Alec Baldwin Is No Gwyneth in the Courtroom. Plus. . .

The fall of Oakland. J.D. Vance’s beard. Russiagate 2.0. And much more.

Is Alec Baldwin on trial more Amber Heard than Gwyneth Paltrow? Should we take a top spy’s word on Iran’s influence operation? Does Trump have a problem with J.D. Vance’s beard? All this and more in today’s Front Page from The Free Press. 

But first, for our lead story: Leighton Woodhouse reports on how Oakland became a failed city. Here’s Leighton:

I’ve lived in Oakland for about six years. From my house, I can hear the sounds of screeching tires from “sideshows”—a city tradition where drivers take over intersections and perform donuts in front of cheering crowds—multiple times a day. Burned-out husks of stolen and abandoned cars appear like roadkill by curbsides. It’s hard to tell whether staccato claps in the distance are illegal fireworks or gunshots.

The past several months alone have been so chaotic that community organizer Seneca Scott, who has lived here for 12 years and is also a Free Press contributor, declared on X on July 7 that “Oakland has fallen.” 

Oakland has a long history of crime, but residents say there’s something sinister about this current wave. 

“There’s this sense of lawlessness,” LeRonne Armstrong, the city’s former police chief who was fired last year by the mayor and is now running for city council, told me. “This sense of, we can do whatever, there really aren’t any consequences—almost like a video game, like Grand Theft Auto or something.”

On top of it all, on July 9, the city council voted to allow a recall referendum for Mayor Sheng Thao on the November ballot. DA Pamela Price also faces a recall, and both could be ousted before the end of this year. Read on to find out how Oakland descended into lawlessness, overseen by a scandal-ridden mayor.

On the letters page this week, check out the tech worker who says Niall Ferguson is too glum about the U.S. economy in his viral essay “We’re All Soviets Now.” Read multiple subscribers’ moving reflections on Ben Kawaller’s report, “What If the Most Notorious Murder of a Gay Man Wasn’t a Hate Crime?” And find out how a reader with severe sensorineural hearing loss reacted to Eli Steele’s essay “I Was Born Deaf. I Feel Lucky.” Click to read all that and more. 

  1. As Trump’s VP announcement nears, one important question is whether J.D. Vance will be passed over because of his facial hair. “J.D. has a beard. But Trump is a clean-shaven guy. He just doesn’t like facial hair,” a Trump confidant told The Bulwark. But on Fox yesterday, Trump denied any hirsute handicap. “No. Never heard that one. He looks good,” Trump told Brian Kilmeade. “Looks like a young Abraham Lincoln.” What did we learn from the beard story? Trump needs to pick already, so we can drop all this dumb speculation. (The Bulwark

  2. Make a decision, Joe. That was the message for the president from senior Democrats on the Hill Wednesday, including Rep. Nancy Pelosi and Sen. Tim Kaine. The problem for Pelosi et al.: Biden seems to have made up his mind about staying in the race. The president has also lost George Clooney. (Fox News

  3. Why are Democrats so eager for a “decision”? Look no further than the race ratings from the respected Cook Political Report. The publication, a must-read for Washington insiders, updated ratings for six states—all in Trump’s direction. Cook moved Minnesota, New Hampshire, and Nebraska’s Second Congressional District from “Likely Democratic” to “Lean Democratic,” and switched Nevada, Georgia, and Arizona from “Toss-up” to “Lean Republican.” (The Hill)

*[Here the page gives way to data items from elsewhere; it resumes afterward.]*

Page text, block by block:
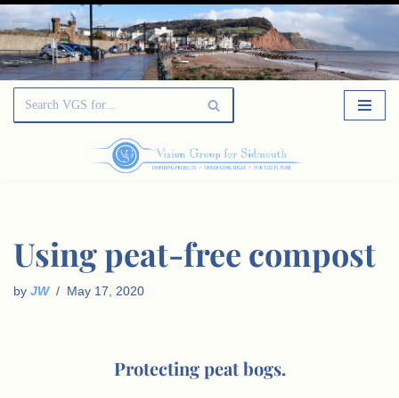
Skip
to
Using peat-free compost
by JW May 17, 2020
Protecting peat bogs.
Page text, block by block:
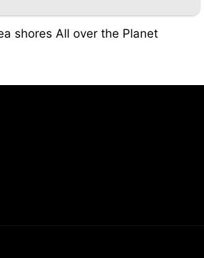
shores All over the Planet
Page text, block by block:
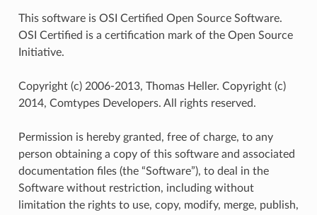
This software is OSI Certified Open Source Software.
OSI Certified is a certification mark of the Open Source
Initiative.
Copyright (c) 2006-2013, Thomas Heller. Copyright (c)
2014, Comtypes Developers. All rights reserved.
Permission is hereby granted, free of charge, to any
person obtaining a copy of this software and associated
documentation files (the “Software”), to deal in the
Software without restriction, including without
limitation the rights to use, copy, modify, merge, publish,
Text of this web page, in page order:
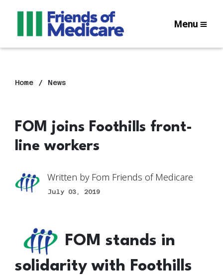
Menu
Home News
FOM joins Foothills front-
line workers
Written by Fom Friends of Medicare
July 03, 2019
FOM stands in
solidarity with Foothills
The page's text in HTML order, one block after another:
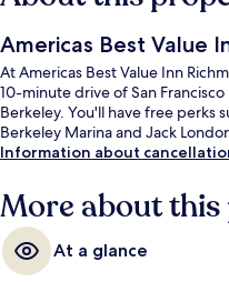
Americas Best Value
At Americas Best Value Inn
10-minute drive of San
Berkeley. You'll have free perks
Berkeley Marina and Jack
Information about
More about
At a glance

  4. In a further sign of Democratic fright, party organizers in New York warned yesterday that the race for the White House is getting competitive in their supposedly deep-blue state. A Republican presidential candidate hasn’t won in the Empire State since Ronald Reagan’s shellacking of Walter Mondale in 1984. (Politico

  5. The history of presidential medical cover-ups is bountiful. None is as egregious as the attempt to keep the American people from knowing about Woodrow Wilson’s stroke. “The president was desperate to cement his legacy and did not consider resigning,” writes Santi Ruiz in the introduction to an interview with Wilson biographer John Milton Cooper Jr. “In fact, he felt confident he could run for another term despite his acute medical condition.” Sound familiar? (Statecraft

  6. Harvard has reversed suspensions of anti-Israel protesters who violated campus rules. Jewish leaders say the move will lead to more antisemitism. (Jewish Insider

  7. In a new New York Times opinion video, Free Press contributor Rob Henderson introduces the paper’s readers to his concept of “luxury beliefs.” It’s a fascinating clip and great to see a new audience exposed to Rob’s important ideas—which he explained to listeners of Honestly back in 2021. (NYT

  8. A Georgia doctor is suing NBC after MSNBC’s prime time stars accused him of performing “mass hysterectomies” on women at an immigration facility during the Trump administration. A judge ruled that Rachel Maddow, Nicolle Wallace, and Chris Hayes made “verifiably false” claims about the doctor, who is suing for $30 million. Coincidentally, that is about as much as Maddow is thought to make per year for her once-weekly show. (Washington Free Beacon)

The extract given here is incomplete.